Design for Safety
Software design must enforce safety constraints. Reviewers should be able to trace from requirements to code and vice versa. In addition to the specific safety constraints developed for the system being designed, the design should incorporate basic safety design principles.
Hazard elimination is the least expensive, and most effective, method of handling system hazards. If addressed early in the system design process, hazards can often be eliminated at almost no cost whatsoever.
Substitution may be applied to eliminate hazards in several ways. Safe or safer materials can be used in place of hazardous ones. Simple hardware devices are often safer than using a computer to enforce safety constraints. There is no technological imperative that says we must use computers to control dangerous devices. Introducing new technology introduces unknowns and even unknown-unknowns.
Simplification may also eliminate hazards. Simple software designs should be testable. The number of states of the software should be limited. Determinism should be preferred over nondeterminism. Multitasking designs are much more complicated, so single tasking should be used instead. And polling should be used instead of interrupts, wherever possible. Software designs should also be easily understood and readable.

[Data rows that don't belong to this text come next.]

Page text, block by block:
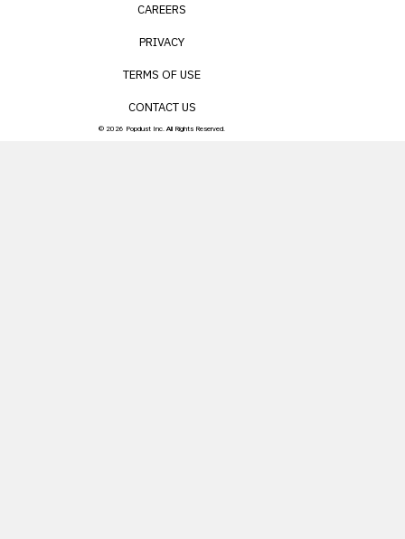
CAREERS
PRIVACY
TERMS OF USE
CONTACT US
© 2026 Popdust Inc. All Rights Reserved.
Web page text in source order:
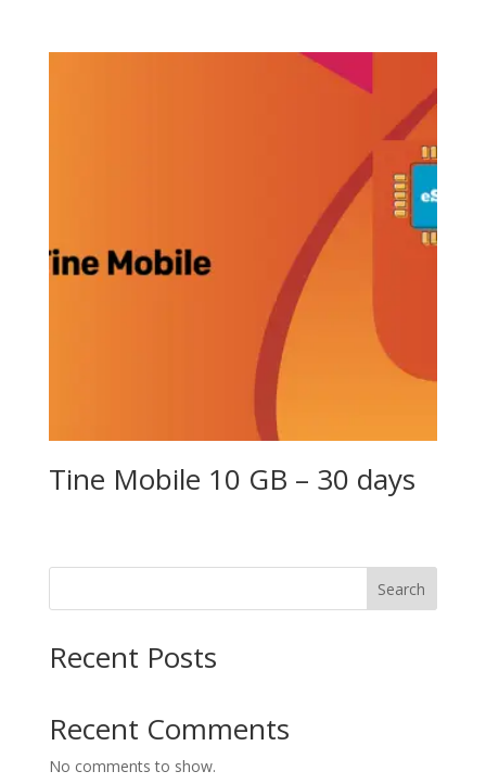
Tine Mobile 10 GB – 30 days
Search
Recent Posts
Recent Comments
No comments to show.
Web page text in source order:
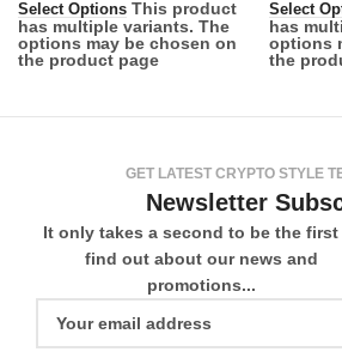
Select Options This product
has multiple variants. The
options may be chosen on
the product page
Select
has
options
the
GET LATEST CRYPTO STYLE
Newsletter
It only takes a second to be the first
find out about our news and
promotions...
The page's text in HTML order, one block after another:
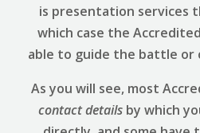
is presentation services
which case the
able to guide the battle or
As you will see, most
contact details by which
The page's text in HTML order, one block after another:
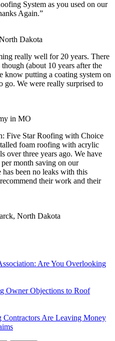
System as you used on our
Again.”
Dakota
really well for 20 years. There
(about 10 years after the
know putting a coating system on
go. We were really surprised to
in MO
Five Star Roofing with Choice
foam roofing with acrylic
over three years ago. We have
month saving on our
been no leaks with this
their work and their
North Dakota
Are You Overlooking
Owner Objections to Roof
Contractors Are Leaving Money
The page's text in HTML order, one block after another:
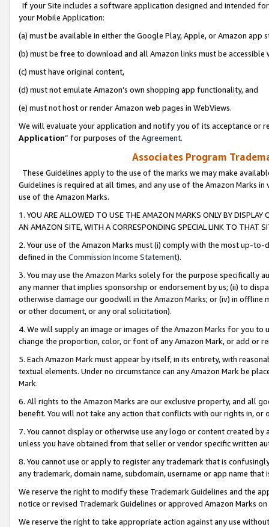
If your Site includes a software application designed and intended
your Mobile Application:
(a) must be available in either the Google Play, Apple, or Amazon app
(b) must be free to download and all Amazon links must be
(c) must have original content,
(d) must not emulate Amazon’s own shopping app functionality, and
(e) must not host or render Amazon web pages in WebViews.
We will evaluate your application and notify you of its acceptance or
Application” for purposes of the Agreement.
Associates Program
These Guidelines apply to the use of the marks we may make
Guidelines is required at all times, and any use of the Amazon Marks
use of the Amazon Marks.
1. YOU ARE ALLOWED TO USE THE AMAZON MARKS ONLY BY
AN AMAZON SITE, WITH A CORRESPONDING SPECIAL LINK TO THAT
2. Your use of the Amazon Marks must (i) comply with the most up-
defined in the Commission Income Statement).
3. You may use the Amazon Marks solely for the purpose specifically
any manner that implies sponsorship or endorsement by us; (ii) to
otherwise damage our goodwill in the Amazon Marks; or (iv) in offline
or other document, or any oral solicitation).
4. We will supply an image or images of the Amazon Marks for you to
change the proportion, color, or font of any Amazon Mark, or add or
5. Each Amazon Mark must appear by itself, in its entirety, with
textual elements. Under no circumstance can any Amazon Mark be
Mark.
6. All rights to the Amazon Marks are our exclusive property, and all
benefit. You will not take any action that conflicts with our rights in, or
7. You cannot display or otherwise use any logo or content created
unless you have obtained from that seller or vendor specific written
8. You cannot use or apply to register any trademark that is
any trademark, domain name, subdomain, username or app name
We reserve the right to modify these Trademark Guidelines and the
notice or revised Trademark Guidelines or approved Amazon Marks
We reserve the right to take appropriate action against any use
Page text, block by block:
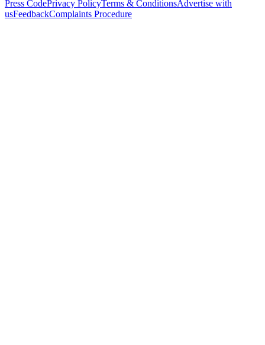
Press CodePrivacy PolicyTerms & ConditionsAdvertise with
usFeedbackComplaints Procedure

The interactions between software components should be limited and straightforward. Reducing and simplifying interfaces will eliminate errors and make designs more testable. Individual components should include only the minimum feature set and capability required by the system. It is easy to add functions to software, but hard to practice restraint. Unnecessary or undocumented features add complexity. Constructing a simple design requires discipline, creativity, restraint, and time. The structural decomposition should match the functional decomposition so that it is easy to map chunks of the program to their intended purpose.
A tightly coupled system is one that is highly interdependent. Each part is linked to many other parts. Failure or unplanned behavior in one can rapidly affect the status of others. If processes are time-dependent and cannot wait, there is little slack in the system for unusual circumstances. Likewise, a tightly coupled system often has invariant sequences and only one way to reach the program's goal. System accidents are often caused by unplanned interactions. Coupling creates an increased number of interfaces and potential interactions. Unless carefully controlled, computers tend to increase the coupling in a system. There are several principles of decoupling that can be applied to software designs. Software can be modularized, so that functionality is divided into discrete units. Firewalls (not in the security sense) can be used to prevent communication between parts of the system that should not interact. Read-only or restricted write memories can prevent coupling by controlling who can affect certain data values. Lastly, decoupling software can eliminate the hazardous effects of common hardware failures.
Elimination of human errors requires reducing the opportunity for human error by design. In general, humans are good at reacting to their own mistakes. If a system makes the results of an error clear, the operator may be able to correct it. There are many ways to increase the safety of human-computer interaction. Make sure that the status of components is clear to the operator at all times. Design software to be error tolerant for the inevitable mistakes in operator entry of commands.
It is also desirable to use a programming language that is not only simple itself, but encourages the production of simple and understandable programs. Some programming languages have been found to be particularly error prone.
Lastly, to reduce hazardous conditions, software should only contain code that is absolutely necessary to achieve the required functionality. This has significant implications for COTS (Commercial Off The Shelf software), which must be designed with a more general marketplace environment in mind. The extra code in COTS may lead to hazards and make software analysis more difficult. Another way to reduce hazardous conditions in software is to initialize the hardware memory to a bit pattern that will revert to a safe state if, for any reason, the instructions start being read from random memory.
The design of a turbine generator makes a good example.
The safety requirements are:
The functioning of the system is divided (decoupled) on separate processors. The first processor controls all non-critical functions; loss of this processor cannot endanger the turbine nor cause it to shutdown. This processor has less important governing functions, supervisory, coordination, and management functions. The second processor has only a small number of critical functions. These functions can be examined with much greater scrutiny.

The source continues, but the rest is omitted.